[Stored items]
■ ■ ■ ■ ■ ■ ■
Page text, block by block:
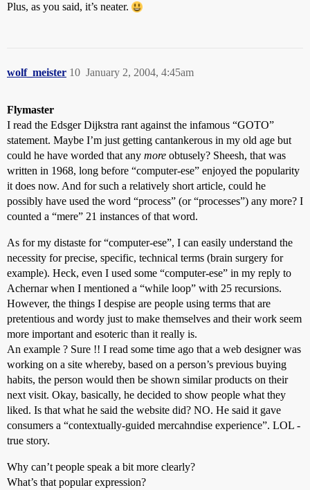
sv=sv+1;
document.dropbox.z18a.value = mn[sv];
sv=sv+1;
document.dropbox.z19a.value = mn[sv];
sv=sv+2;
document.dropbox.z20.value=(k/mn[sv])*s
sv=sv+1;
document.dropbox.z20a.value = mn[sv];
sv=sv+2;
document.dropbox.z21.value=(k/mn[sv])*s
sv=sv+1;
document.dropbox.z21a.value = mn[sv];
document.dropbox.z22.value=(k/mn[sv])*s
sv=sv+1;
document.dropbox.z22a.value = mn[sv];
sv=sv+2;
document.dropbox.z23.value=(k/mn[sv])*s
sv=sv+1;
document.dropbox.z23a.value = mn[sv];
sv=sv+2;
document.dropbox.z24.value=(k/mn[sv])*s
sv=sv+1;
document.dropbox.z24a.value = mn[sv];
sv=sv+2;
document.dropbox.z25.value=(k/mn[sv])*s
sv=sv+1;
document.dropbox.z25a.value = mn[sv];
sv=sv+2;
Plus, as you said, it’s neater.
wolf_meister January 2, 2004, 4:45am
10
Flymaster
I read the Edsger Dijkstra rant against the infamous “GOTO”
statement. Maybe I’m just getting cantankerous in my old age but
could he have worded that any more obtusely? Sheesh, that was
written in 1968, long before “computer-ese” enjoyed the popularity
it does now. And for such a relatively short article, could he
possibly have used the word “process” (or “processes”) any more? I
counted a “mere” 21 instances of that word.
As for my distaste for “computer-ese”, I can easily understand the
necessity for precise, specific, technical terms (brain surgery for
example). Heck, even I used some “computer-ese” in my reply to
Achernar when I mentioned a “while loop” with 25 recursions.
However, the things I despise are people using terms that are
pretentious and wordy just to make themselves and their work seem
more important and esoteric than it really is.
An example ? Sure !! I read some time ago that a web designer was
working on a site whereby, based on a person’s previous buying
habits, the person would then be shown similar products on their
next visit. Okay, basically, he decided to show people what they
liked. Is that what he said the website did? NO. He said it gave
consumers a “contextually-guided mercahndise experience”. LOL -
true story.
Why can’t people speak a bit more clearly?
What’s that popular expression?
■ ■ ■ ■ ■ ■ ■
WHAT THE TASK REQUIRES:
Copy the data word for word, no pictures.

RESULT OF THE EXERCISE:
Page text, block by block:
sv=sv+1;
document.dropbox.z18a.value = mn[sv];
sv=sv+1;
document.dropbox.z19a.value = mn[sv];
sv=sv+2;
document.dropbox.z20.value=(k/mn[sv])*s
sv=sv+1;
document.dropbox.z20a.value = mn[sv];
sv=sv+2;
document.dropbox.z21.value=(k/mn[sv])*s
sv=sv+1;
document.dropbox.z21a.value = mn[sv];
document.dropbox.z22.value=(k/mn[sv])*s
sv=sv+1;
document.dropbox.z22a.value = mn[sv];
sv=sv+2;
document.dropbox.z23.value=(k/mn[sv])*s
sv=sv+1;
document.dropbox.z23a.value = mn[sv];
sv=sv+2;
document.dropbox.z24.value=(k/mn[sv])*s
sv=sv+1;
document.dropbox.z24a.value = mn[sv];
sv=sv+2;
document.dropbox.z25.value=(k/mn[sv])*s
sv=sv+1;
document.dropbox.z25a.value = mn[sv];
sv=sv+2;
Plus, as you said, it’s neater.
wolf_meister January 2, 2004, 4:45am
10
Flymaster
I read the Edsger Dijkstra rant against the infamous “GOTO”
statement. Maybe I’m just getting cantankerous in my old age but
could he have worded that any more obtusely? Sheesh, that was
written in 1968, long before “computer-ese” enjoyed the popularity
it does now. And for such a relatively short article, could he
possibly have used the word “process” (or “processes”) any more? I
counted a “mere” 21 instances of that word.
As for my distaste for “computer-ese”, I can easily understand the
necessity for precise, specific, technical terms (brain surgery for
example). Heck, even I used some “computer-ese” in my reply to
Achernar when I mentioned a “while loop” with 25 recursions.
However, the things I despise are people using terms that are
pretentious and wordy just to make themselves and their work seem
more important and esoteric than it really is.
An example ? Sure !! I read some time ago that a web designer was
working on a site whereby, based on a person’s previous buying
habits, the person would then be shown similar products on their
next visit. Okay, basically, he decided to show people what they
liked. Is that what he said the website did? NO. He said it gave
consumers a “contextually-guided mercahndise experience”. LOL -
true story.
Why can’t people speak a bit more clearly?
What’s that popular expression?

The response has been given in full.